In the pre-web era, there was only one type of information resource for discovering relationships between texts – the citation index. But these indexes covered only those texts with formal integral references, and even then, the precise relationship between the citing and the cited texts occasionally remained unclear. The advent of the web and global search technologies, although undoubtedly transformative, still required searchers to know what they were looking for – there was no mechanism for starting at one text and serendipitously exploring all related cultural outputs.

The second generation of web technology – the social web – and particularly Amazon's recommendation engine – established myriad relationships between cultural artefacts based on consumer behaviour. However, the fundamental nature of the links remains undefined.

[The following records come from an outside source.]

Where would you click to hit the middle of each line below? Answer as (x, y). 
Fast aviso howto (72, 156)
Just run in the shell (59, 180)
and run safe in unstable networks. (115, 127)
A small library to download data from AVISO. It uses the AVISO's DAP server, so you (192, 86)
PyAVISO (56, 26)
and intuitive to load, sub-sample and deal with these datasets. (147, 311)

It was Julia Kristeva who coined the term ‘intertextuality’ in 1966 to denote the kind of relationships under discussion here. J A Cuddon summarizes her claims

that a literary text is not an isolated phenomenon but is made up of a mosaic of quotations, and that any text is the ‘absorption and transformation’ of another. [… ] But this is not connected with the study of sources. [… ] Kristeva is not merely pointing to the way texts echo each other but the way that discourses or sign systems are transposed into one another – so that meanings in one kind of discourse are overlaid with meanings from another kind of discourse.1

Julia Kristeva thus employs the term to describe an inescapable property of all texts, and all signifying systems. Kristeva postulated a literary system which acts like a collective mind that writers unconsciously draw on. Any literary text will be related to any other, not merely through direct quotation or indirect allusion, but inescapably as a subliminal presence that is part of the very notion of literature. The term is encountered often these days in literary discussions. However, it has come to be applied to a whole range of notions from sources, influences and deliberate allusion, to chance resemblance.

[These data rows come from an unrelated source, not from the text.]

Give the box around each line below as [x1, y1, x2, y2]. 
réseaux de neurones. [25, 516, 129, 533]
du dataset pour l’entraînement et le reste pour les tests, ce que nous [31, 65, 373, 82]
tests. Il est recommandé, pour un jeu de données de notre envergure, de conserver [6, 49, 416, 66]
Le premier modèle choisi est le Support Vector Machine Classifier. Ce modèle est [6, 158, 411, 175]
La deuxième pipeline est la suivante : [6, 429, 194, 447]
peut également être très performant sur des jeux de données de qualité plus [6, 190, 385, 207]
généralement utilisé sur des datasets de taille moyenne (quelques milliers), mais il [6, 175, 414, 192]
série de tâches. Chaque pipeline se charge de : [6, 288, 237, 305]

Whatever one thinks of Kristeva's version, note that as she does not differentiate between the conscious kinds of reference, allusion etc., and her own universal intertextuality – she ignores the former and, indeed, cannot account for it (authorial agency being ruled out). The nebulousness of Kristeva's concept would not lend itself easily to the Semantic Web.

Gérard Genette's transtextuality

It may be more productive to confine the scope initially to Gérard Genette's more methodical approach, whilst remaining theoretically neutral and making available the possibility of representing Kristeva's types of discursive transpositions at a future date. In Palimpsests, Genette commences a detailed study of transtextuality (his preferred term for relationships between texts) and develops a thorough taxonomy that would be most useful; he proposes five kinds of relationship: architextuality, intertextuality, paratextuality, metatextuality and hypertextuality.2 These he subsumes under the common term, ‘transtextuality’.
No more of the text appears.